Ah ben tiens ! Ils tombent à point nommé… Je voulais justement parler d’eux : le couple d’enquêteurs formé par le commissaire Siegfried Sauer et son adjoint Helmut Forster fonctionne bien. Là encore, l’association de figures opposées n’est pas une recette nouvelle dans l’univers du polar, mais l’auteur ne force pas trop le trait et trouve le bon ton pour décrire ses deux personnages principaux. Sauer cumule toutes les caractéristiques de l’aryen chéri par Hitler. Grand, blond, athlétique, « un regard de glace, un visage taillé au couteau et parfaitement glabre » quand Forster ressemble plutôt à « un enfant des rivages ensoleillés de la Méditerranée » avec sa petite taille, son teint mat et sa barbe de trois jours. En outre, le premier mène une vie ascétique, alors que la gourmandise du second épaissit chaque année un peu plus sa ceinture abdominale. Évidemment, leurs différences ne se limitent pas au physique, Sauer présentant un tempérament réservé pendant que Forster offre son point de vue à la cantonade en maniant l’art de l’ironie. Malgré tout, loin de compromettre leur relation, leurs aspérités respectives s’emboîtent à merveille et les sentiments qu’ils éprouvent l’un pour l’autre vont bien au-delà des liens tissés par leurs années de travail commun pour constituer une véritable amitié. À ce sujet, un des enjeux du livre sera aussi de mesurer jusqu’à quel point la montée d’une idéologie haineuse peut parvenir à s’infiltrer dans l’intimité des personnes pour peser sur toutes les facettes de leurs vies sociales (familiales, professionnelles et donc ici amicales). En résumé, j’ai bien aimé les prendre en filature et espionner leurs débats, un peu troublé néanmoins par une pensée récurrente, la conviction qu’en les rassemblant dans une seule et même figure, je pouvais esquisser le portrait-robot de Bernie Gunther. Je ne crois pas que ce soit un hasard et encore moins une simple facilité de l’auteur qui l’aurait adoptée juste pour reproduire la formule d’un succès. Non, j’y vois surtout un bel hommage rendu à Philip Kerr et cette attention m’a beaucoup touché.

Enfin, je ne peux terminer sans évoquer l’immense travail de recherche et de documentation fourni par Fabiano Massimi.

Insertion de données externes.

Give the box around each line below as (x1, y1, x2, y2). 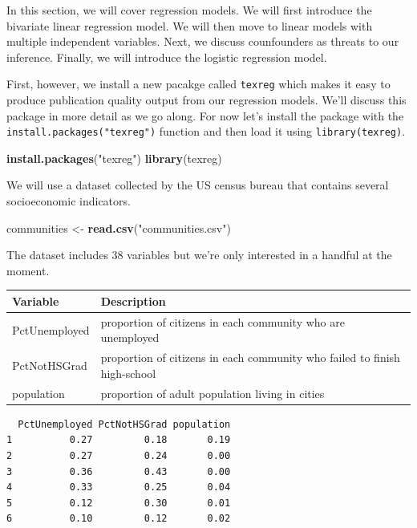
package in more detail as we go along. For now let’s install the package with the (6, 107, 404, 124)
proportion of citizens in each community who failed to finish (100, 349, 400, 366)
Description (100, 292, 166, 309)
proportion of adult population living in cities (100, 384, 325, 401)
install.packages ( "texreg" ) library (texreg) (6, 149, 222, 166)
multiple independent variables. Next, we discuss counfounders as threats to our (6, 33, 399, 50)
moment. (6, 262, 50, 278)
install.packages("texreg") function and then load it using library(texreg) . (6, 123, 406, 140)
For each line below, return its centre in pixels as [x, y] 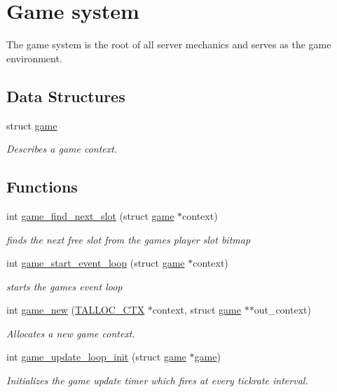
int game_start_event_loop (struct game [96, 263]
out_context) [282, 310]
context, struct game [197, 310]
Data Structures [66, 96]
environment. [34, 58]
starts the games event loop [64, 286]
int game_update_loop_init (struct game [96, 357]
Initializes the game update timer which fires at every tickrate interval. [157, 380]

Cet effort considérable transpire dans chaque description de lieux (Munich, ses quartiers, ses alentours, mais également Vienne quand Sauer doit s’y rendre…), dans le respect des évènements historiques (autant ceux de l’enquête, puisque la nièce de Hitler a bel et bien été retrouvée dans son appartement avec une balle dans le corps, que les plus généraux qui vont nous conduire à la Seconde Guerre mondiale) et, j’en ai déjà parlé, dans la justesse avec laquelle il nous peint les portraits de ceux qui y ont participé tout en parvenant à nous dévoiler la complexité de leurs relations interpersonnelles. Vraiment, je le remercie de m’avoir proposé ce voyage et, surtout, lui tire bien bas mon chapeau, car je mesure la difficulté d’extraire un roman aussi limpide et passionnant d’un tel matériau… En conclusion, je ne saurais trop vous conseiller de vous le procurer dès que possible !

PS : j’attends avec impatience vos retours !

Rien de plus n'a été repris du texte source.